Using Fast Weights to Attend to the Recent Past
Jimmy Ba, Geoffrey Hinton, Volodymyr Mnih, Joel Z. Leibo, Catalin, Ionescu

TL;DR
This paper introduces fast weights in neural networks, enabling temporary memory of recent past inputs, which enhances sequence modeling without storing repeated activity patterns, aligning with biological plausibility.
Contribution
The paper proposes the use of fast weights as a new mechanism for temporal attention, expanding neural network capabilities to include dynamic, short-term memory.
Findings
Fast weights store recent past information efficiently.
Fast weights improve sequence-to-sequence model performance.

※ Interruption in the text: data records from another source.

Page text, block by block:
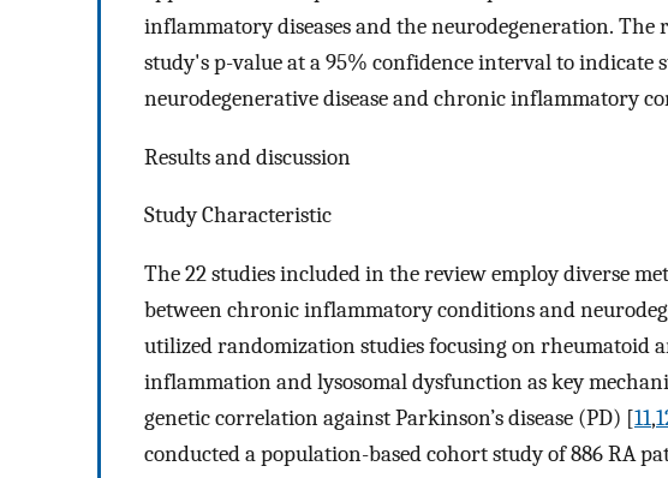
inflammatory diseases and the neurodegeneration. The
study's p-value at a 95% confidence interval to indicate
neurodegenerative disease and chronic inflammatory
Results and discussion
Study Characteristic
The 22 studies included in the review employ diverse
between chronic inflammatory conditions and
utilized randomization studies focusing on rheumatoid
inflammation and lysosomal dysfunction as key
genetic correlation against Parkinson’s disease (PD) [11,
conducted a population-based cohort study of 886 RA
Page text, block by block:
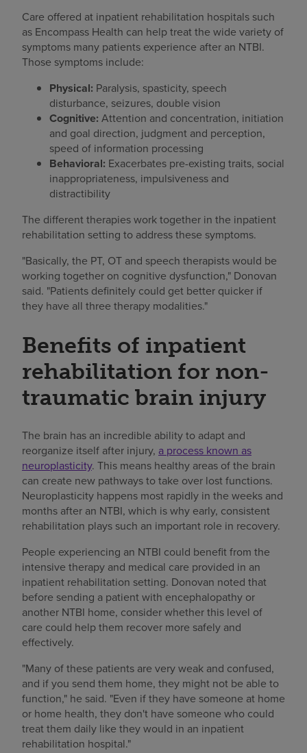
Care offered at inpatient rehabilitation hospitals such
as Encompass Health can help treat the wide variety of
symptoms many patients experience after an NTBI.
Those symptoms include:
Physical: Paralysis, spasticity, speech
disturbance, seizures, double vision
Cognitive: Attention and concentration, initiation
and goal direction, judgment and perception,
speed of information processing
Behavioral: Exacerbates pre-existing traits, social
inappropriateness, impulsiveness and
distractibility
The different therapies work together in the inpatient
rehabilitation setting to address these symptoms.
"Basically, the PT, OT and speech therapists would be
working together on cognitive dysfunction," Donovan
said. "Patients definitely could get better quicker if
they have all three therapy modalities."
Benefits of inpatient
rehabilitation for non-
traumatic brain injury
The brain has an incredible ability to adapt and
reorganize itself after injury, a process known as
neuroplasticity. This means healthy areas of the brain
can create new pathways to take over lost functions.
Neuroplasticity happens most rapidly in the weeks and
months after an NTBI, which is why early, consistent
rehabilitation plays such an important role in recovery.
People experiencing an NTBI could benefit from the
intensive therapy and medical care provided in an
inpatient rehabilitation setting. Donovan noted that
before sending a patient with encephalopathy or
another NTBI home, consider whether this level of
care could help them recover more safely and
effectively.
"Many of these patients are very weak and confused,
and if you send them home, they might not be able to
function," he said. "Even if they have someone at home
or home health, they don't have someone who could
treat them daily like they would in an inpatient
rehabilitation hospital."

The approach aligns with biological neural dynamics.
Abstract
Until recently, research on artificial neural networks was largely restricted to systems with only two types of variable: Neural activities that represent the current or recent input and weights that learn to capture regularities among inputs, outputs and payoffs. There is no good reason for this restriction. Synapses have dynamics at many different time-scales and this suggests that artificial neural networks might benefit from variables that change slower than activities but much faster than the standard weights. These "fast weights" can be used to store temporary memories of the recent past and they provide a neurally plausible way of implementing the type of attention to the past that has recently proved very helpful in sequence-to-sequence models. By using fast weights we can avoid the need to store copies of neural activity patterns.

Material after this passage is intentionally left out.